When I see these kinds of claims, my guess is that they are usually based on a
failure analysis given a particular replication degree and estimates of
failure probabilities of various components and failure domains. Underlying
this analysis is usually an assumption about the independence of failures
between the failure domains.

The good news is that industry has moved away from the computer as the unit of
independent failure to a much larger failure domain: often a cluster within a
data center, or an entire data center. This means that the analysis takes into
account the infrequent occurrence of a large number of correlated failures
within the failure domain.

The bad news is that there are inevitably correlated failures across the
failure domains, regardless of how carefully you design to avoid them.
Software bugs, coordinated attacks, operator errors, cascading failures caused
by well-intentioned but runaway control loops and automated failover
mechanisms, and so on, can be the culprit.

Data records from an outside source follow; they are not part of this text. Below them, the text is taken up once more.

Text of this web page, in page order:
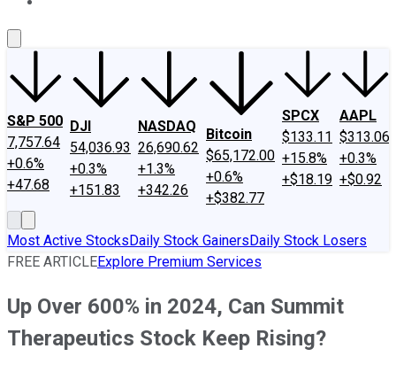
S&P 500
7,757.64
+0.6%
+47.68
DJI
54,036.93
+0.3%
+151.83
NASDAQ
26,690.62
+1.3%
+342.26
Bitcoin
$65,172.00
+0.6%
+$382.77
SPCX
$133.11
+15.8%
+$18.19
AAPL
$313.06
+0.3%
+$0.92
Most Active StocksDaily Stock GainersDaily Stock Losers
FREE ARTICLEExplore Premium Services
Up Over 600% in 2024, Can Summit
Therapeutics Stock Keep Rising?
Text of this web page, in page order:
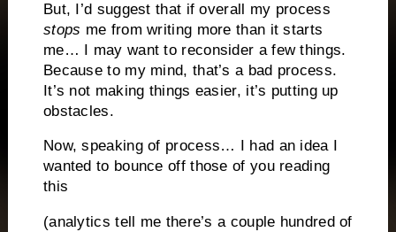
But, I’d suggest that if overall my process
stops me from writing more than it starts
me… I may want to reconsider a few things.
Because to my mind, that’s a bad process.
It’s not making things easier, it’s putting up
obstacles.
Now, speaking of process… I had an idea I
wanted to bounce off those of you reading
this
(analytics tell me there’s a couple hundred of
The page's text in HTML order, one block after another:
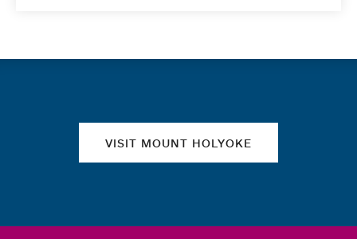
VISIT MOUNT HOLYOKE
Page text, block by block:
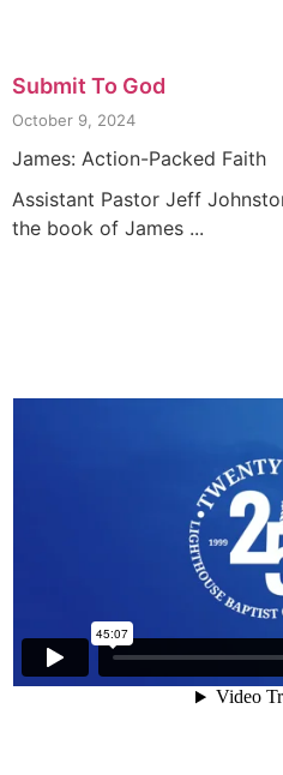
Submit To God
October 9, 2024
James: Action-Packed Faith
Assistant Pastor Jeff
the book of James ...
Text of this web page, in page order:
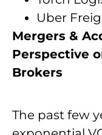
Uber
Mergers &
Perspective
Brokers
The past few
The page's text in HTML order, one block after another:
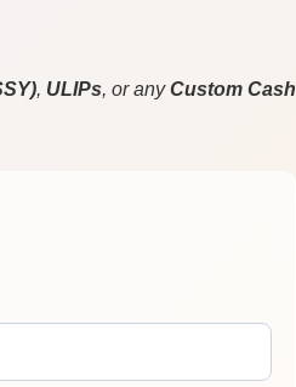
, ULIPs, or anyCustom Cash
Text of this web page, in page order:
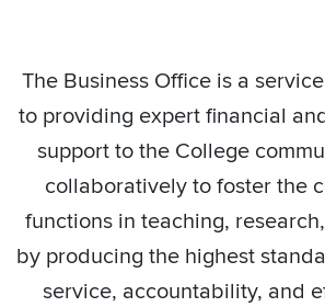
The Business Office is a
to providing expert financial
support to the College
collaboratively to foster the
functions in teaching,
by producing the highest
service, accountability, and
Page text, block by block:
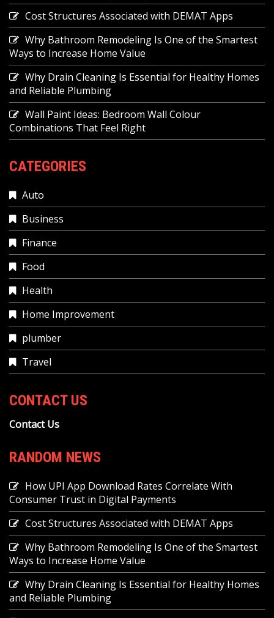
Cost Structures Associated with DEMAT Apps
Why Bathroom Remodeling Is One of the Smartest
Ways to Increase Home Value
Why Drain Cleaning Is Essential for Healthy Homes
and Reliable Plumbing
Wall Paint Ideas: Bedroom Wall Colour
Combinations That Feel Right
CATEGORIES
Auto
Business
Finance
Food
Health
Home Improvement
plumber
Travel
CONTACT US
Contact Us
RANDOM NEWS
How UPI App Download Rates Correlate With
Consumer Trust in Digital Payments
Cost Structures Associated with DEMAT Apps
Why Bathroom Remodeling Is One of the Smartest
Ways to Increase Home Value
Why Drain Cleaning Is Essential for Healthy Homes
and Reliable Plumbing
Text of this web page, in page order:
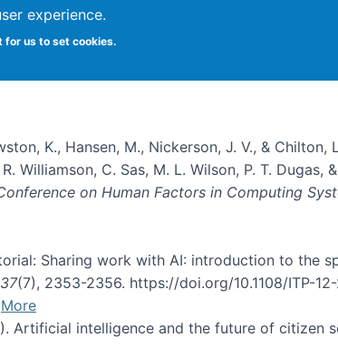
experience.
for us to set cookies.
K., Hansen, M., Nickerson, J. V., &
Williamson, C. Sas, M. L. Wilson, P. T. Dugas,
on Human Factors in Computing
Sharing work with AI: introduction to the
37(7), 2353-2356. https://doi.org/10.1108/ITP-
More
Artificial intelligence and the future of citizen
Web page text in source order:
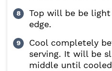
Top will be be
edge.
Cool completely
serving. It will be
middle until
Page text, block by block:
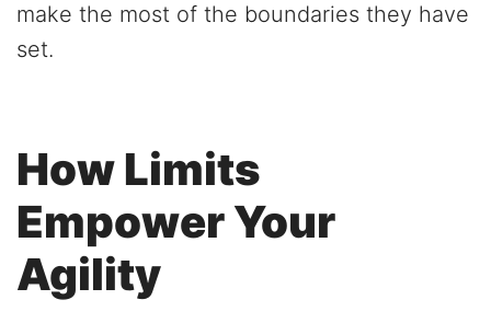
make the most of the boundaries they have
set.
How Limits
Empower Your
Agility
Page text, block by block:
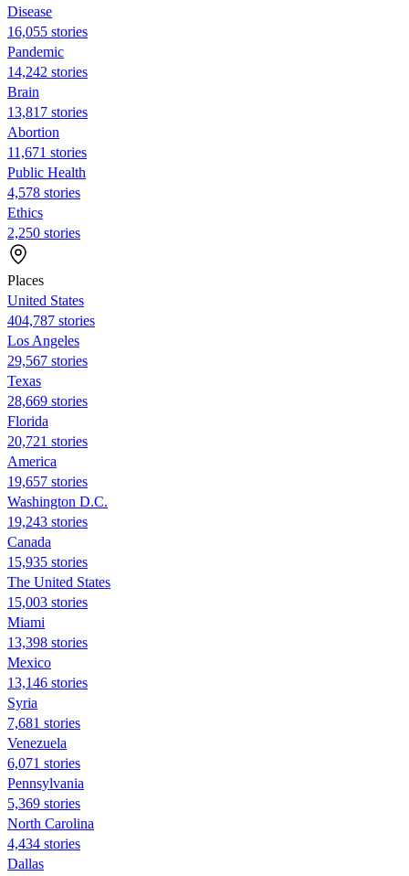
Disease
16,055 stories
Pandemic
14,242 stories
Brain
13,817 stories
Abortion
11,671 stories
Public Health
4,578 stories
Ethics
2,250 stories
Places
United States
404,787 stories
Los Angeles
29,567 stories
Texas
28,669 stories
Florida
20,721 stories
America
19,657 stories
Washington D.C.
19,243 stories
Canada
15,935 stories
The United States
15,003 stories
Miami
13,398 stories
Mexico
13,146 stories
Syria
7,681 stories
Venezuela
6,071 stories
Pennsylvania
5,369 stories
North Carolina
4,434 stories
Dallas
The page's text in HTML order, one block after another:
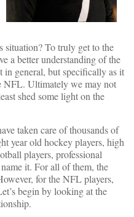
situation? To truly get to the
a better understanding of the
general, but specifically as it
NFL. Ultimately we may not
shed some light on the
taken care of thousands of
year old hockey players, high
players, professional
it. For all of them, the
for the NFL players,
begin by looking at the
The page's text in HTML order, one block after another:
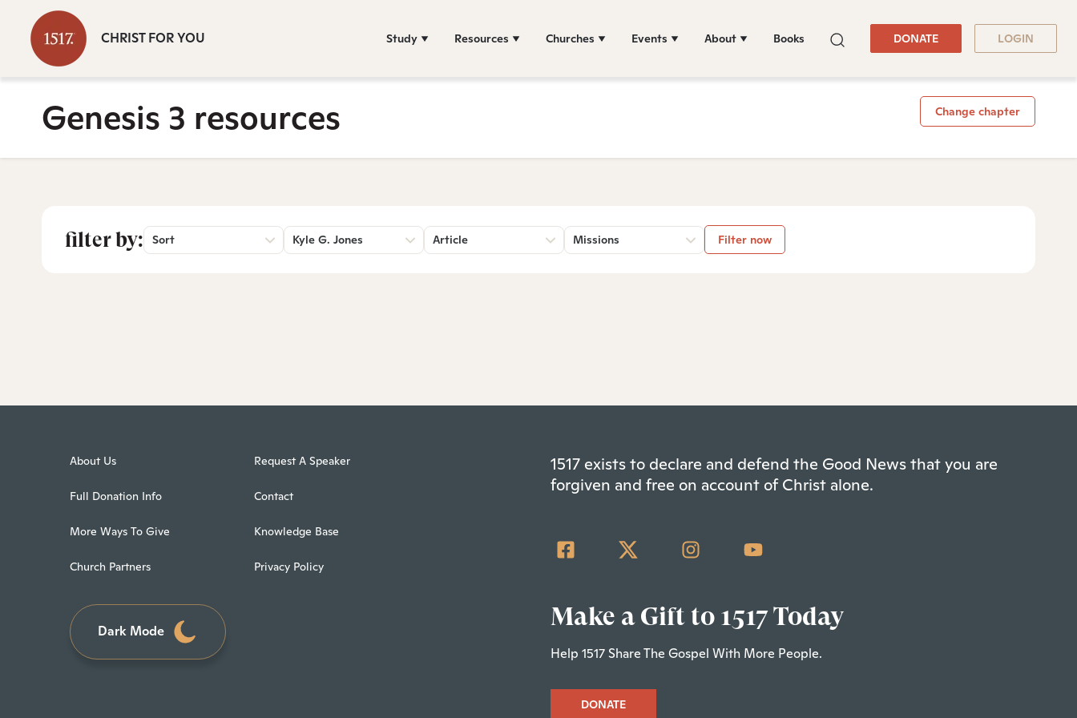
CHRIST FOR YOU Study Resources Churches Events About Books DONATE LOGIN
Genesis 3 resources Change chapter
filter by: Sort Kyle G. Jones Article Missions Filter now
About Us
Full Donation Info
More Ways To Give
Church Partners
Request A Speaker
Contact
Knowledge Base
Privacy Policy
Dark Mode
1517 exists to declare and defend the Good News that you are
forgiven and free on account of Christ alone.
Make a Gift to 1517 Today
Help 1517 Share The Gospel With More People.
DONATE
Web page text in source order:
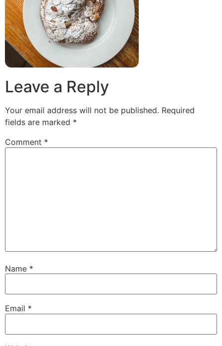
Leave a Reply
Your email address will not be published. Required
fields are marked *
Comment *
Name *
Email *
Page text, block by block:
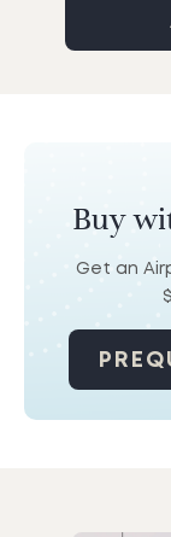
Buy
Get an
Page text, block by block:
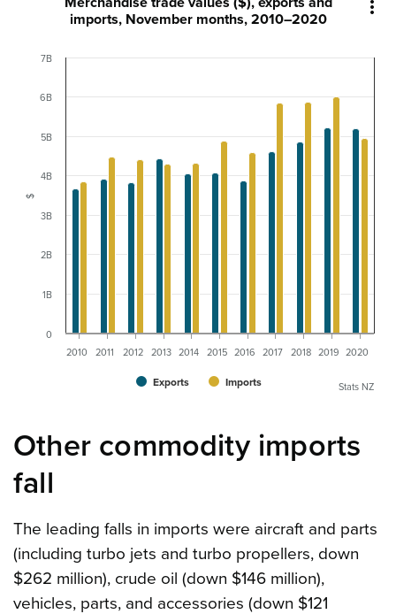

$
imports, November months, 2010–2020
Exports Imports
2010 2011 2012 2013 2014 2015 2016 2017 2018 2019 2020
0
1B
2B
3B
4B
5B
6B
7B
Stats NZ
Other commodity imports
fall
The leading falls in imports were aircraft and parts
(including turbo jets and turbo propellers, down
$262 million), crude oil (down $146 million),
vehicles, parts, and accessories (down $121
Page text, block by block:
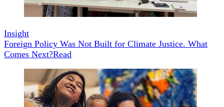
Insight
Foreign Policy Was Not Built for Climate Justice. What
Comes Next?Read
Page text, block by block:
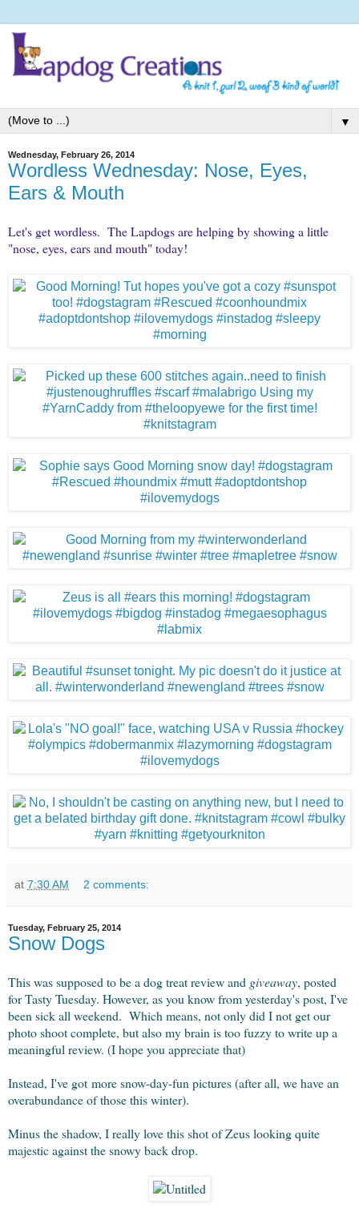
▼
Wednesday, February 26, 2014
Wordless Wednesday: Nose, Eyes,
Ears & Mouth
Let's get wordless. The Lapdogs are helping by showing a little
"nose, eyes, ears and mouth" today!
at 7:30 AM 2 comments:
Tuesday, February 25, 2014
Snow Dogs
This was supposed to be a dog treat review and giveaway, posted
for Tasty Tuesday. However, as you know from yesterday's post, I've
been sick all weekend. Which means, not only did I not get our
photo shoot complete, but also my brain is too fuzzy to write up a
meaningful review. (I hope you appreciate that)
Instead, I've got more snow-day-fun pictures (after all, we have an
overabundance of those this winter).
Minus the shadow, I really love this shot of Zeus looking quite
majestic against the snowy back drop.
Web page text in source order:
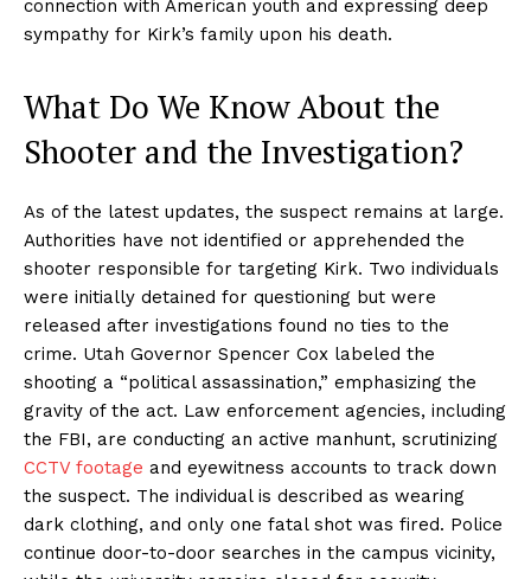
connection with American youth and expressing deep
sympathy for Kirk’s family upon his death.
What Do We Know About the
Shooter and the Investigation?
As of the latest updates, the suspect remains at large.
Authorities have not identified or apprehended the
shooter responsible for targeting Kirk. Two individuals
were initially detained for questioning but were
released after investigations found no ties to the
crime. Utah Governor Spencer Cox labeled the
shooting a “political assassination,” emphasizing the
gravity of the act. Law enforcement agencies, including
the FBI, are conducting an active manhunt, scrutinizing
CCTV footage and eyewitness accounts to track down
the suspect. The individual is described as wearing
dark clothing, and only one fatal shot was fired. Police
continue door-to-door searches in the campus vicinity,
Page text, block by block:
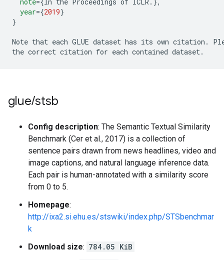
year={2019}
}
Note that each GLUE dataset has its own citation .
the correct citation for each contained dataset.
glue/stsb
Config description: The Semantic Textual Similarity
Benchmark (Cer et al., 2017) is a collection of
sentence pairs drawn from news headlines, video and
image captions, and natural language inference data.
Each pair is human-annotated with a similarity score
from 0 to 5.
Homepage:
http://ixa2.si.ehu.es/stswiki/index.php/STSbenchmar
k
Download size: 784.05 KiB
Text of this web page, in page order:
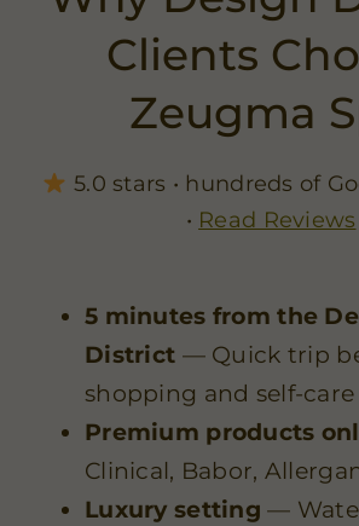
Clients
Zeugma
5.0 stars • hundreds of
• Read Reviews
5 minutes from the
District — Quick trip
shopping and self-care
Premium products
Clinical, Babor,
Luxury setting —
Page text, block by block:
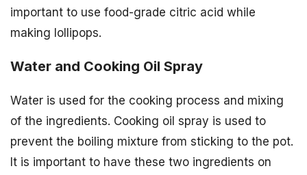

So, here's the problem. This statistic from Amazon, if taken at face value,
would say that relying on Amazon to keep your data durable and safe is
practically risk-free to the point of durability issues never happening in
your lifetime (or, alternatively, to such a dramatically small fraction of
objects that you might not care).

In practice, however, I suspect you do want to plan for the "unknown unknowns"
that will cause data loss at low probability, but much higher probability than
0.000000001%.

Here's another way to look at it: I'd love it if Amazon posted some data about
the rate at which they've experienced durability failures in the past year or
two, rather than posting what I'm supposing (I might be wrong!) are
calculations based on assumptions of dependent failure probabilities.

------
spcoll
Any risk estimate makes implicit assumptions, so they are conditional
probabilities rather than absolute probabilities. It is assumed that Amazon
engineers mean to prefix these data loss numbers with "under normal operation
of our services".

Definitely, exceptional and unpredictable incidents make the absolute risk
higher. But in the absence of historical data about the rate of occurrence of
such events, it is impossible to make a reliable assessment of absolute risk.
Not only is it impossible to assign a realistic probability to events that you
know can happen (eg. catastrophic bug), but many of the possible incidents are
events you are not even aware can happen (eg. are you going to factor the risk
of a meteoric crash destroying your data centers?).

------
rcthompson
If your service has existed for T years and you store N objects and have never
lost any objects, then at most you can claim "less than 100/(T*N)%" yearly
object loss rate. If you claim any less than that, you have no empirical
evidence to back it up.

(The more accurate formula would take into account the length of time each
object has been stored, since not all objects were stored for the full time
period.)

------
cordite
Didn't Netflix at one point have data loss on S3 because an amazon employee
was in production without knowing it?

------
ecma
This is marketing 101, they are making their product sound impressive by
throwing improbable numbers but not even the moron in a hurry would truly
believe that they can store their 1 object and then check in on it in 100
billion years later. The important number (the 99.99...%) is there in the
text, the rest is a hyperbolic and arbitrary example but it is only intended
to provide a frame of reference to numbers which are not easily comprehendable
into an MTBF.

I would also suggest they may not be using historical data to calculate their
object durability, rather a worst case calculation of current failure models.
That's pretty standard practice in all future risk modelling, especially for
new systems. Comparing theoretical future risk vs evaluated past resilience is
a slightly different beast.